_Exercise description_: List each line of the data that holds the string "directed".

_Collected data_:
++++

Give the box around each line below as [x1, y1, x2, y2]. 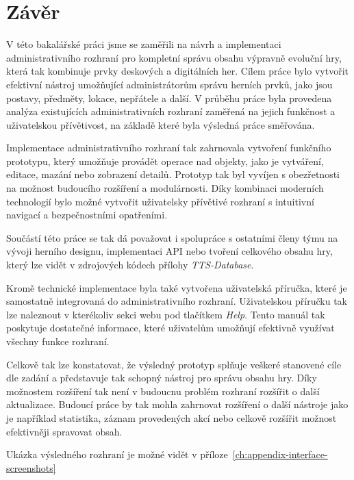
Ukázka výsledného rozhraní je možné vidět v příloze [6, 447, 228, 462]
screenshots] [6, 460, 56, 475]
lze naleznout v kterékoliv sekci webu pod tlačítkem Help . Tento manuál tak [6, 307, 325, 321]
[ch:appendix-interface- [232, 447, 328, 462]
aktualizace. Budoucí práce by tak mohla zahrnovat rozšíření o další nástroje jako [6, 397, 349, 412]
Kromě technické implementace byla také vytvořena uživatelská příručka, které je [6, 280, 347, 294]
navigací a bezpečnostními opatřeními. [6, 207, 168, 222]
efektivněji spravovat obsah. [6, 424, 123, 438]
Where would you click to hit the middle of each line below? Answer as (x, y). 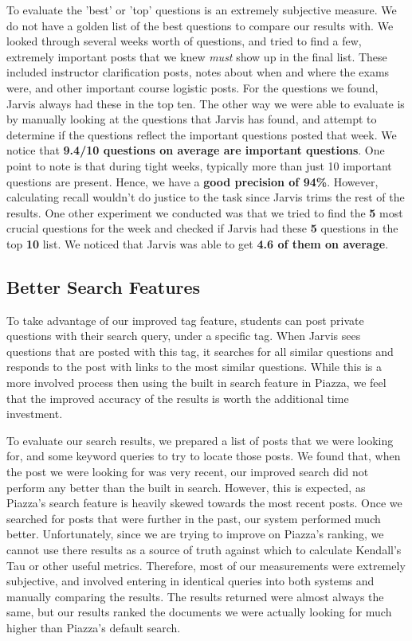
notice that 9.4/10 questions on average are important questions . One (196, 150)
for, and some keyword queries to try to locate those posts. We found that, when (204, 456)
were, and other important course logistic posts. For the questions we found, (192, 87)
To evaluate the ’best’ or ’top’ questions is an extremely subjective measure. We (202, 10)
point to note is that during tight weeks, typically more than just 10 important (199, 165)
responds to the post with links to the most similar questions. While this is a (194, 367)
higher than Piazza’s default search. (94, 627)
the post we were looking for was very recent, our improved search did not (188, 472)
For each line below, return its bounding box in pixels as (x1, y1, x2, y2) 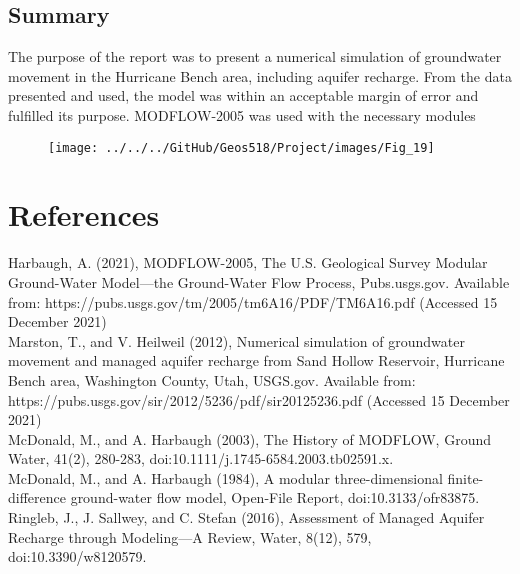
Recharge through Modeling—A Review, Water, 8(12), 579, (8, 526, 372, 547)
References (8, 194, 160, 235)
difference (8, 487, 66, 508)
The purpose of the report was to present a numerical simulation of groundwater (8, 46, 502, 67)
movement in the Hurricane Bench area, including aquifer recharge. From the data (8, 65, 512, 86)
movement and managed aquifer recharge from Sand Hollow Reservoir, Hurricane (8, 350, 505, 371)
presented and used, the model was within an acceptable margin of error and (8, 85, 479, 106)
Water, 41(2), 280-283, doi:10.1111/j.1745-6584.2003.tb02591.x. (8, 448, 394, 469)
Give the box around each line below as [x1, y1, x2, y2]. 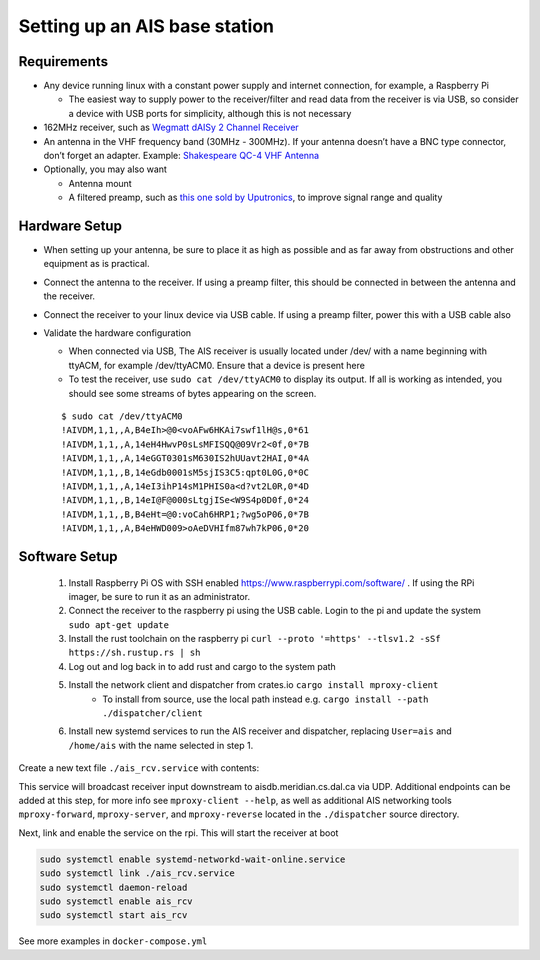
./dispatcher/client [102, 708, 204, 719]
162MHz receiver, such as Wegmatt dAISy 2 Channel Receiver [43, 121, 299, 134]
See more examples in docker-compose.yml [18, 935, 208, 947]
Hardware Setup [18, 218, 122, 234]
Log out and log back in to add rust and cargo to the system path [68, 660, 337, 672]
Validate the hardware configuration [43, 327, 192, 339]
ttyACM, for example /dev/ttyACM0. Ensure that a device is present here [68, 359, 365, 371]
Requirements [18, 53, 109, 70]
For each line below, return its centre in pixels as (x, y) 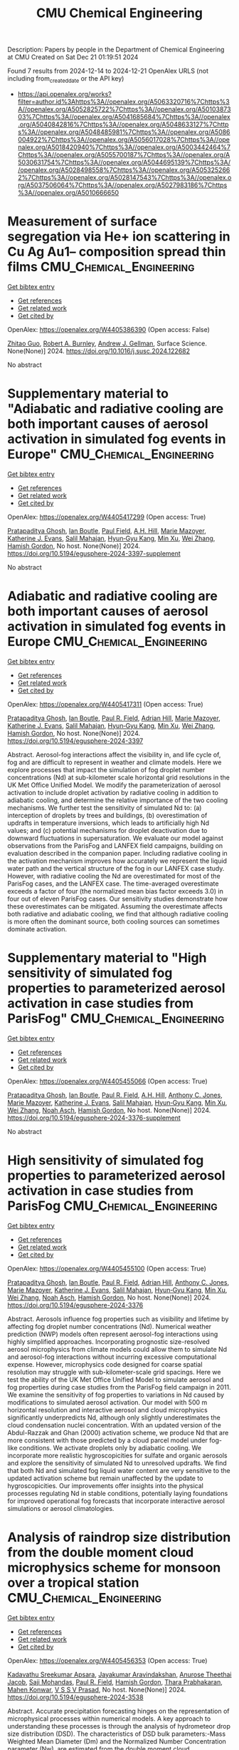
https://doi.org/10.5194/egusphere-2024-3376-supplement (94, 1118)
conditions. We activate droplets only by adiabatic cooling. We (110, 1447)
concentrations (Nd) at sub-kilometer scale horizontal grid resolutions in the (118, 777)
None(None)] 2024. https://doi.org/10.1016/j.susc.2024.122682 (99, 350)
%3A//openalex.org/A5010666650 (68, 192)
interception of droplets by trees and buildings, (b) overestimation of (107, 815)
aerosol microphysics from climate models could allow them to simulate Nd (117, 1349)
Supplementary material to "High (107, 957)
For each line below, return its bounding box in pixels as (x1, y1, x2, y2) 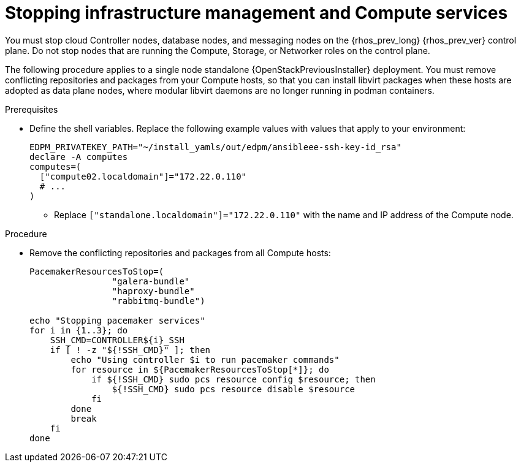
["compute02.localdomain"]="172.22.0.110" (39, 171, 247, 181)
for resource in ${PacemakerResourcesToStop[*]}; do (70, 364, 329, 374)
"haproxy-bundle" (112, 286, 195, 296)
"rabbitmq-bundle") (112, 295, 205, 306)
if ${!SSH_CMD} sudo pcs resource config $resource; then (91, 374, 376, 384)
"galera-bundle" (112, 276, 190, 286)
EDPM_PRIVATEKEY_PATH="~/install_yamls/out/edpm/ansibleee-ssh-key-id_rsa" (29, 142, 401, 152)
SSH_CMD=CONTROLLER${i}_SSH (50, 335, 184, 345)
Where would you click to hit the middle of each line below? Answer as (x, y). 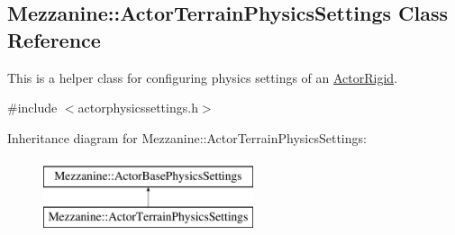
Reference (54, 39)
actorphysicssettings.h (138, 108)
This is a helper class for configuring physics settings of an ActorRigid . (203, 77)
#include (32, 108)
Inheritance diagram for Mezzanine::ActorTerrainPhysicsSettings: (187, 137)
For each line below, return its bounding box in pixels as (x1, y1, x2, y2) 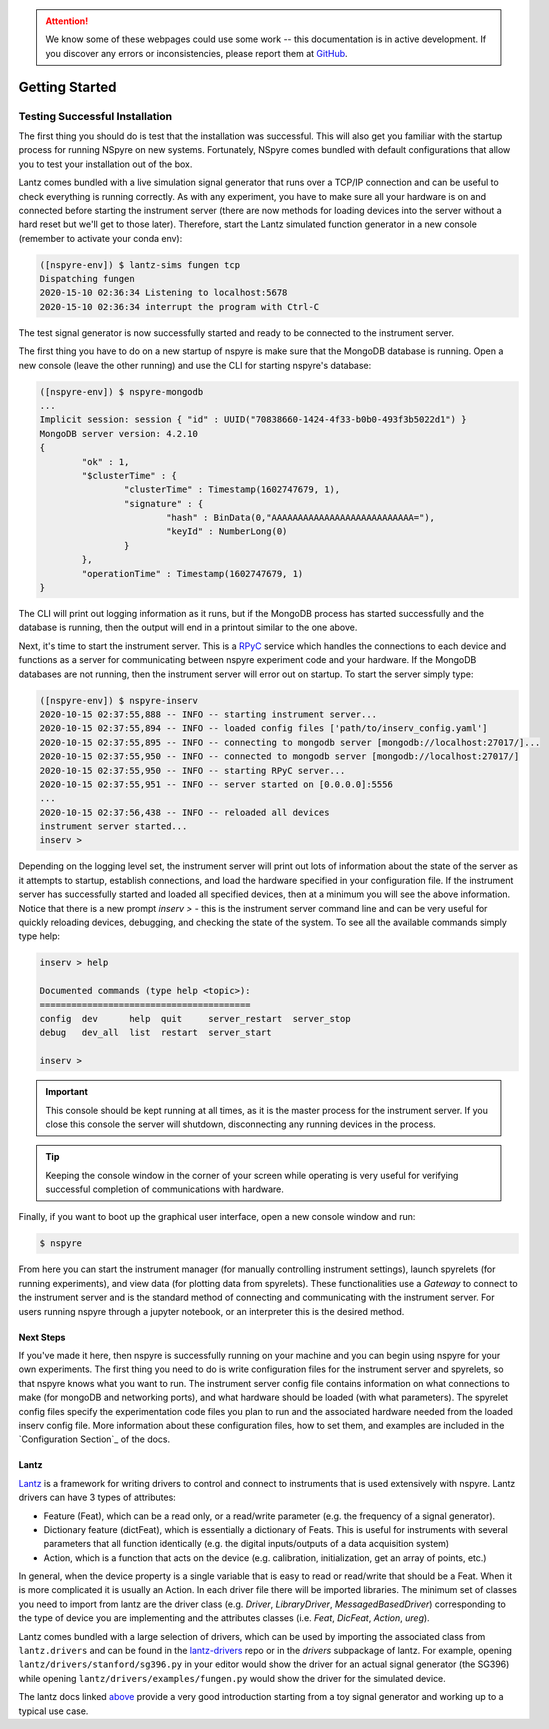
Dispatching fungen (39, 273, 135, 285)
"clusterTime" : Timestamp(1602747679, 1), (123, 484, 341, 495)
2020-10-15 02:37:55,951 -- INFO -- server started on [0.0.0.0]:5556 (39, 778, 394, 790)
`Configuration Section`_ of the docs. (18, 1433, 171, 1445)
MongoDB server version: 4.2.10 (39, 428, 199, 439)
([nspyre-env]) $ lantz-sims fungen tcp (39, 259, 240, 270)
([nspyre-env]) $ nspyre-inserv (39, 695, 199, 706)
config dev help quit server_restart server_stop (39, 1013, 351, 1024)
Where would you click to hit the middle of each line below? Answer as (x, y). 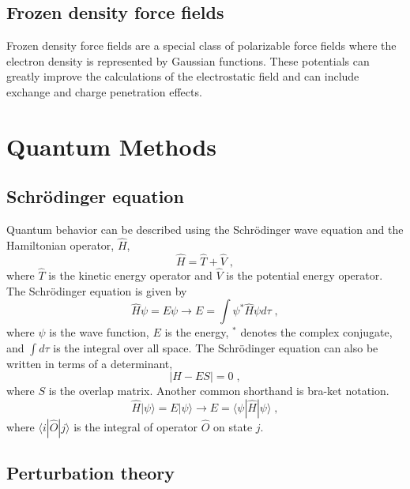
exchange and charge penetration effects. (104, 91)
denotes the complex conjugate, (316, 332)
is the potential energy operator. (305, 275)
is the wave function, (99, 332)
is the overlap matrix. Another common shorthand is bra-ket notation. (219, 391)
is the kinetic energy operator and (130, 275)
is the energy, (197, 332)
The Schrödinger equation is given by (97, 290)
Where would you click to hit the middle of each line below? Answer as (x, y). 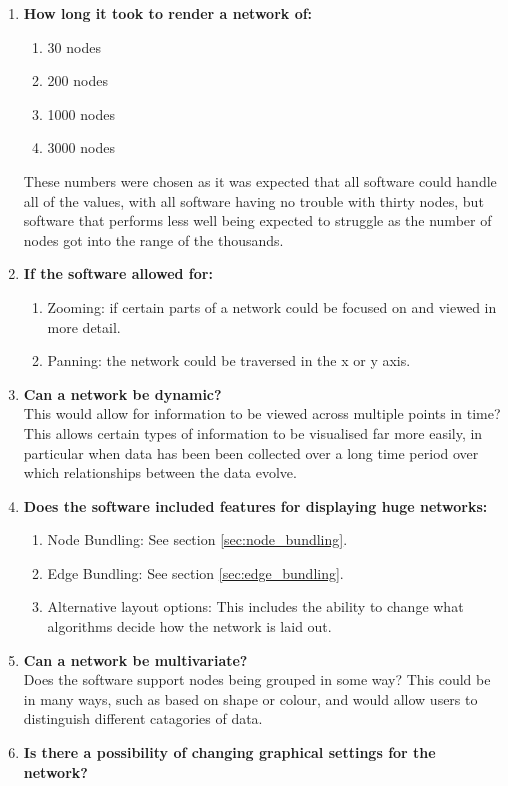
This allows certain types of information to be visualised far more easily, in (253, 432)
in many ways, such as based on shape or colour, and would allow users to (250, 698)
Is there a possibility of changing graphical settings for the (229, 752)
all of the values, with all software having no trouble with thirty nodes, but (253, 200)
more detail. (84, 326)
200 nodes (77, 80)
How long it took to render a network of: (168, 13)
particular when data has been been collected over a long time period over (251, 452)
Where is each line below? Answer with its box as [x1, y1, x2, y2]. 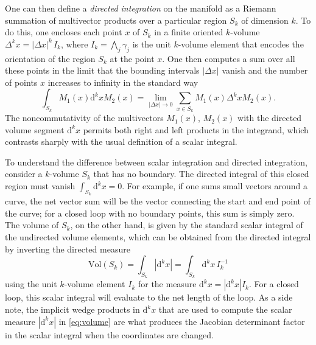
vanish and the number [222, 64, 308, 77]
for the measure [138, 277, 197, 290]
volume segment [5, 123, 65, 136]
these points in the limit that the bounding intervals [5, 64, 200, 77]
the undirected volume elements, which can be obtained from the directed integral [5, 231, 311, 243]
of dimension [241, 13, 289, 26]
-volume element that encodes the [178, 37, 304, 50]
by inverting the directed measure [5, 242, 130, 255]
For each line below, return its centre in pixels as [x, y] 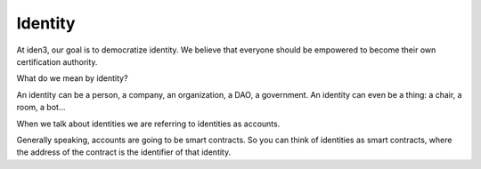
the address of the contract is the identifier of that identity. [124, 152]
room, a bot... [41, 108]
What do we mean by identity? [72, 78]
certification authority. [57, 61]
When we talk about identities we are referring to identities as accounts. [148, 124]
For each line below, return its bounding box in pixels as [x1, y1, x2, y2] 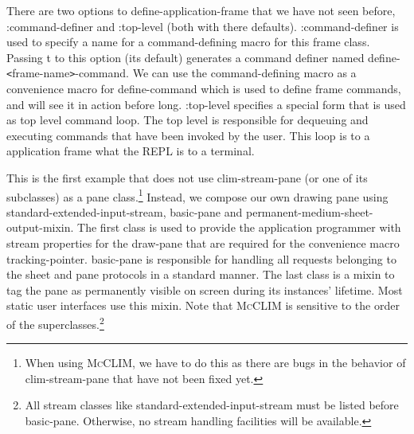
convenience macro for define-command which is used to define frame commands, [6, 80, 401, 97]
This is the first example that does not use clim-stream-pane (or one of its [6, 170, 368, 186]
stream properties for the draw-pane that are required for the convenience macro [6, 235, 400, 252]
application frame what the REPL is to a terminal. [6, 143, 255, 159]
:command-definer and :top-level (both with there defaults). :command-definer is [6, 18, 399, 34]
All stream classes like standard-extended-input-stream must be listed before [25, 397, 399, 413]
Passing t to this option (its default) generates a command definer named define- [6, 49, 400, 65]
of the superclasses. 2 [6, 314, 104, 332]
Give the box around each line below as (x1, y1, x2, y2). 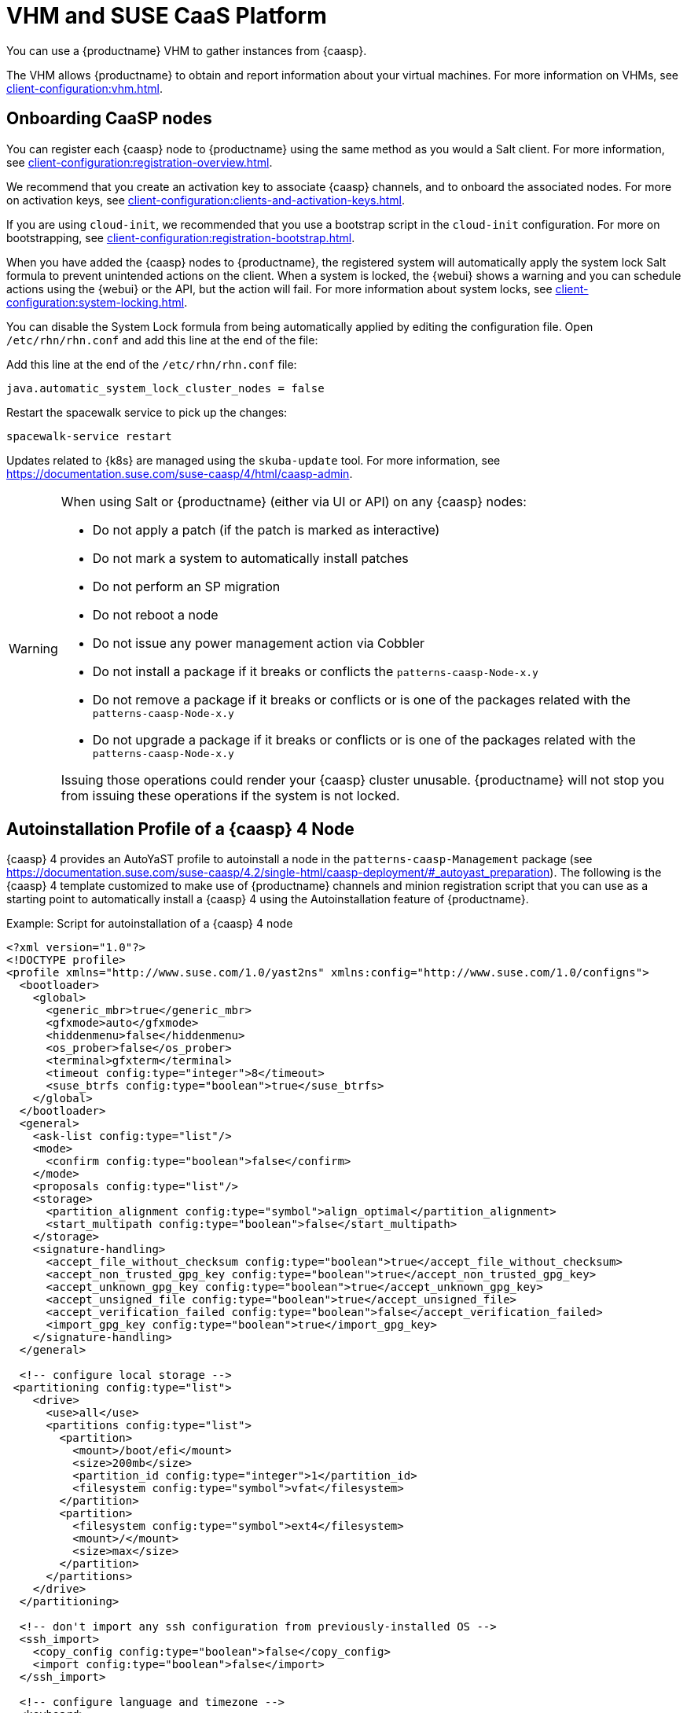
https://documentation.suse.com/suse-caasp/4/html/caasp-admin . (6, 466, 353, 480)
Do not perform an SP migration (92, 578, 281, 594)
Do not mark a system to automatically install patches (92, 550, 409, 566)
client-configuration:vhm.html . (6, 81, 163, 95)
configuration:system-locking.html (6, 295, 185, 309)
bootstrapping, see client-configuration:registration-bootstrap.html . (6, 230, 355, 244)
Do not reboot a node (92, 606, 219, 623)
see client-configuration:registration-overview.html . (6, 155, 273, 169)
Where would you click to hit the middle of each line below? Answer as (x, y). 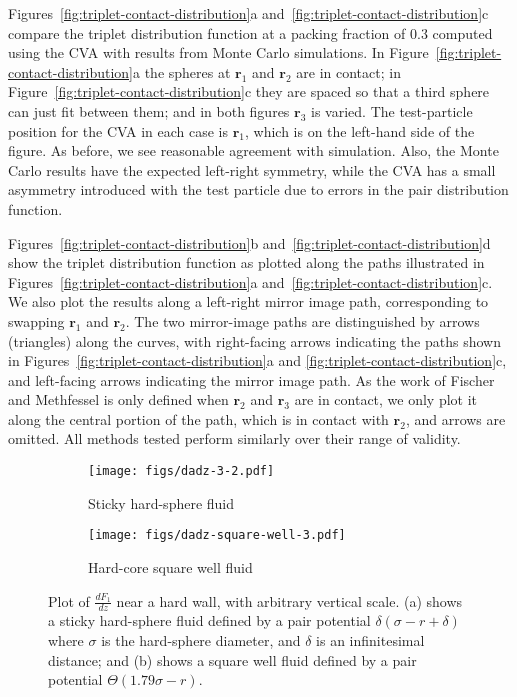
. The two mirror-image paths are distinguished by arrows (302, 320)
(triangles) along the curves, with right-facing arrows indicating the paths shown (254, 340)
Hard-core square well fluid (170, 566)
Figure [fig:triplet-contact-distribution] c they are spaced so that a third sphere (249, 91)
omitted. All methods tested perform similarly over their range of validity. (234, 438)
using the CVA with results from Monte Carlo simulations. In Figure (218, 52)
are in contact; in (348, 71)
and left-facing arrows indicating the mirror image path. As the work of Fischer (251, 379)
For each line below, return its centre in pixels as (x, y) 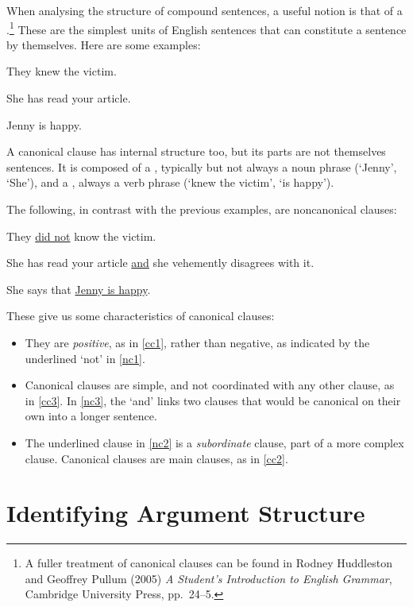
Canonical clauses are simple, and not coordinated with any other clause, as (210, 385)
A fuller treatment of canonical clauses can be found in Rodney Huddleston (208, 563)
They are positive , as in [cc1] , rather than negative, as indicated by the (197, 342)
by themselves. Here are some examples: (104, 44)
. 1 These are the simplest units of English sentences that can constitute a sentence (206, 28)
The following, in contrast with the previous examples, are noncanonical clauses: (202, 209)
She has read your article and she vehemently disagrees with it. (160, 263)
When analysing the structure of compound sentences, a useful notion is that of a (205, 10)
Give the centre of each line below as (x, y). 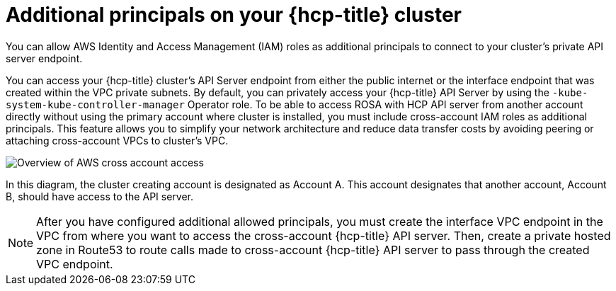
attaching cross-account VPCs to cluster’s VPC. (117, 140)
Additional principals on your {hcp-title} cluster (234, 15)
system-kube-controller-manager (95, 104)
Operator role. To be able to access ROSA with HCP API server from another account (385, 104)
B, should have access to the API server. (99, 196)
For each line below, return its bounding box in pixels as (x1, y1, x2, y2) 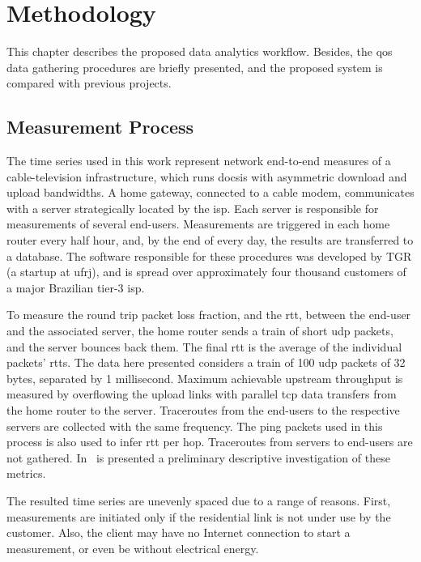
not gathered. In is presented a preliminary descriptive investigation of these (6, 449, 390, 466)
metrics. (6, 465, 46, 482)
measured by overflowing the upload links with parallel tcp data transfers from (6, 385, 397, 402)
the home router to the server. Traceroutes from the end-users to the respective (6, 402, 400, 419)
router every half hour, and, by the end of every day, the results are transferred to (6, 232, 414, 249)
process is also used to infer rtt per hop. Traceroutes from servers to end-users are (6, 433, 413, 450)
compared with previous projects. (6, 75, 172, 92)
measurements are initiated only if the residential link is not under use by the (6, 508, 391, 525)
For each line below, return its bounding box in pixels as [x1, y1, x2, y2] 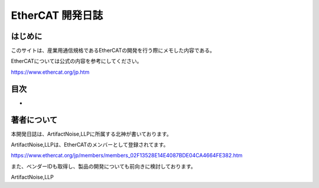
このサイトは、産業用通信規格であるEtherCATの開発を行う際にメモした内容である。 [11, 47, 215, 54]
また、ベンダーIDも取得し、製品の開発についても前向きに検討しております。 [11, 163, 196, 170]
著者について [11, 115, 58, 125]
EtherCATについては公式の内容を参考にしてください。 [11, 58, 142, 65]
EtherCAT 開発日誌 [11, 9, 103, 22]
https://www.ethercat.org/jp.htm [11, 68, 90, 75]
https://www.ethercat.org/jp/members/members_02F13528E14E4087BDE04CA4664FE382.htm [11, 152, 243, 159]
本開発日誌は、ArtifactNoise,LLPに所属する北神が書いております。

++++

_Solution to the problem_:
the undirected volume elements, which can be obtained from the directed integral [5, 231, 311, 243]
by inverting the directed measure [5, 242, 130, 255]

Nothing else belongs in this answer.